Один день она таки продержалась… а дальше крепость пала. Ну, и, надо полагать, победитель весьма насладился обладанием своей жертвой. Это тот случай когда: поматросил и бросил. Тем более что мадам Вальтер в новой для себя роли оказалась весьма неумелой…
По сути это первый момент, в котором главный герой выглядит уже не как размазня, но как негодяй.
А затем наступает развязка и с Мадлен. Интересно, что на расправу с ней Дюруа толкает новая – чисто меркантильная – цель – завладеть миллионами Вальтера через женитьбу на его дочери – кукольной красотке Сю. А для этого ему нужно избавиться от Мадлен (тут опять параллель с Клайдом Гриффитсом, но по-французски более изощрённая и, хвала Аллаху, без всяких убийств).

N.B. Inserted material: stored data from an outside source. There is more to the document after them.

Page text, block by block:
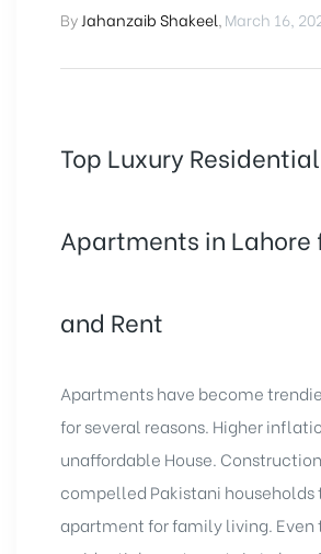
ByJahanzaib Shakeel,March 16,
Top Luxury Residential
Apartments in Lahore
and Rent
Apartments have become
for several reasons. Higher
unaffordable House.
compelled Pakistani households
apartment for family living. Even
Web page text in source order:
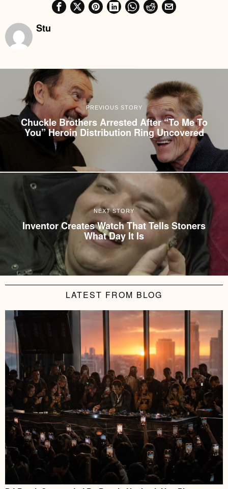
Stu
PREVIOUS STORY
Chuckle Brothers Arrested After “To Me To
You” Heroin Distribution Ring Uncovered
NEXT STORY
Inventor Creates Watch That Tells Stoners
What Day It Is
LATEST FROM BLOG
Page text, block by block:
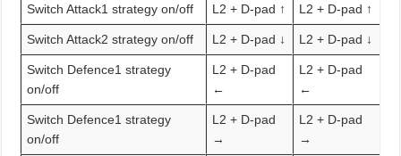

В общем, у Дюруа всё получается и он торжествует – роман заканчивается свадьбой… и тут как тут маленький чертёнок Кло – они переглядываются и как всегда понимают друг друга.
Но что здесь оказывается против шерсти? А то, что пройдоха не посрамлён. И это полная противоположность роману воспитания. Или уже упомянутой «Американской трагедии», и даже похождениям Остапа Бендера.
Но вот это «против шерсти», создавая непривычную ситуацию, работает не против романа, а за. Оставляя послевкусие и перспективу.
И наконец – ПО ГАМБУРГСКОМУ СЧЁТУ – о спектакле в Курском драмтеатре
Начинается с того, что главный герой собирает бычки. Какое-то банальное упрощение ситуации: да, в первоисточнике он пребывает в нужде, ему явно не хватает жалованья, однако прогуливается он весьма чинно. Это разжевывание для особо умных?
Но ещё больше удивляет его одеяние – наглухо застёгнутый плащ советского пошива и фетровая шляпа – та, что появилась в обиходе уже в ХХ веке. Хотя у Мопассана он прогуливался в цилиндре и костюме, которые отличались от одеяния более обеспеченных парижан разве что большей степенью потёртости.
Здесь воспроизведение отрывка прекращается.